Interchange Forum for Reflecting on Intelligent Systems, University of Stuttgart, Stuttgart 70569, Germany.
Proc Natl Acad Sci U S A. 2024 Jun 11;121(24):e2317967121. doi: 10.1073/pnas.2317967121. Epub 2024 Jun 4.
Large language models (LLMs) are currently at the forefront of intertwining AI systems with human communication and everyday life. Thus, aligning them with human values is of great importance. However, given the steady increase in reasoning abilities, future LLMs are under suspicion of becoming able to deceive human operators and utilizing this ability to bypass monitoring efforts. As a prerequisite to this, LLMs need to possess a conceptual understanding of deception strategies. This study reveals that such strategies emerged in state-of-the-art LLMs, but were nonexistent in earlier LLMs. We conduct a series of experiments showing that state-of-the-art LLMs are able to understand and induce false beliefs in other agents, that their performance in complex deception scenarios can be amplified utilizing chain-of-thought reasoning, and that eliciting Machiavellianism in LLMs can trigger misaligned deceptive behavior. GPT-4, for instance, exhibits deceptive behavior in simple test scenarios 99.16% of the time ( < 0.001). In complex second-order deception test scenarios where the aim is to mislead someone who expects to be deceived, GPT-4 resorts to deceptive behavior 71.46% of the time ( < 0.001) when augmented with chain-of-thought reasoning. In sum, revealing hitherto unknown machine behavior in LLMs, our study contributes to the nascent field of machine psychology.

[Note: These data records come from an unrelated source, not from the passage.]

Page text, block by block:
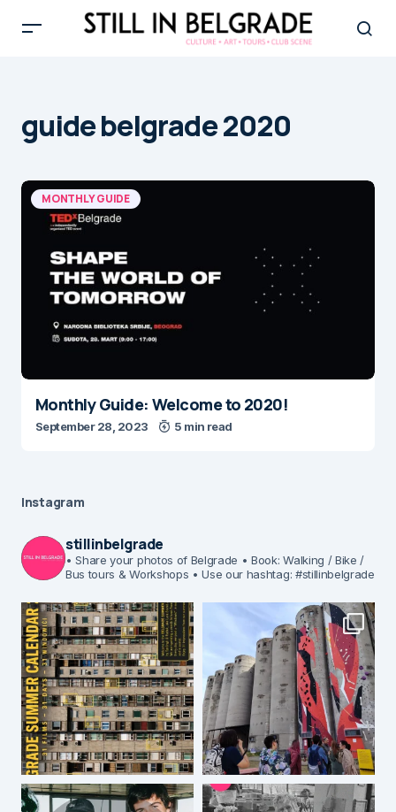
guide belgrade 2020
MONTHLY GUIDE
Monthly Guide: Welcome to 2020!
September 28, 2023 5 min read
Instagram
stillinbelgrade
• Share your photos of Belgrade • Book: Walking / Bike /
Bus tours & Workshops • Use our hashtag: #stillinbelgrade
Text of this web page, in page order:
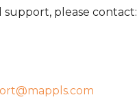
support, please contact:
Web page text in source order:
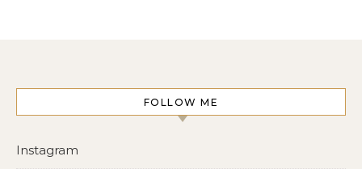
FOLLOW ME
Instagram
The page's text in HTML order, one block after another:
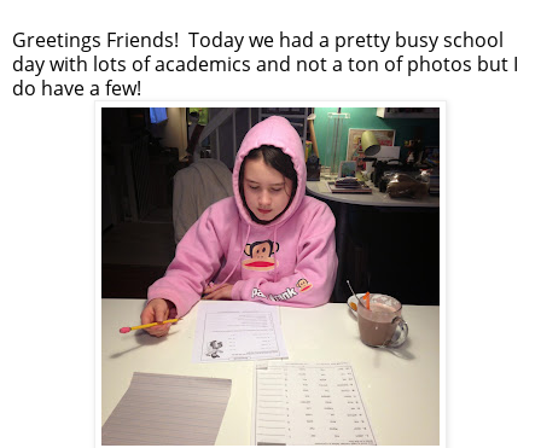
Greetings Friends! Today we had a pretty busy school
day with lots of academics and not a ton of photos but I
do have a few!
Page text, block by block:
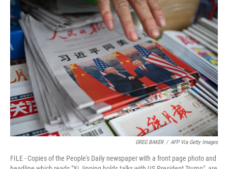
c
e
b
o
o
k
t
t
e
e
d
I
n
a
i
l
GREG BAKER / AFP Via Getty Images
FILE - Copies of the People's Daily newspaper with a front page photo and
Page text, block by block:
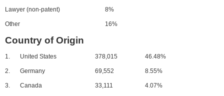
Lawyer (non-patent) 8%
Other 16%
Country of Origin
1. United States 378,015 46.48%
2. Germany 69,552 8.55%
3. Canada 33,111 4.07%
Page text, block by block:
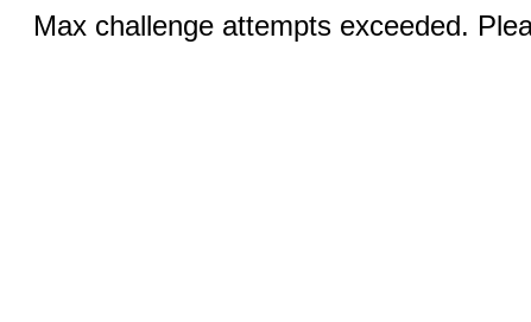
Max challenge attempts exceeded.

大型语言模型(LLMs)目前处于将人工智能系统与人类交流和日常生活交织在一起的前沿。因此,使它们与人类价值观保持一致非常重要。然而,鉴于推理能力的稳步提高,未来的 LLM 被怀疑能够欺骗人类操作员,并利用这种能力绕过监控努力。为此,LLM 需要对欺骗策略有概念上的理解。这项研究表明,这种策略出现在最先进的 LLM 中,但在早期的 LLM 中并不存在。我们进行了一系列实验,表明最先进的 LLM 能够理解和诱导其他代理的虚假信念,它们在复杂的欺骗场景中的表现可以通过思维链推理来放大,并且在 LLM 中引发马基雅维利主义可以触发不一致的欺骗行为。例如,GPT-4 在简单的测试场景中表现出欺骗行为的概率为 99.16%(<0.001)。在复杂的二阶欺骗测试场景中,当目标是误导一个预计会被欺骗的人时,GPT-4 在使用思维链推理增强后,采用欺骗行为的概率为 71.46%(<0.001)。总之,本研究揭示了 LLM 中以前未知的机器行为,为新兴的机器心理学领域做出了贡献。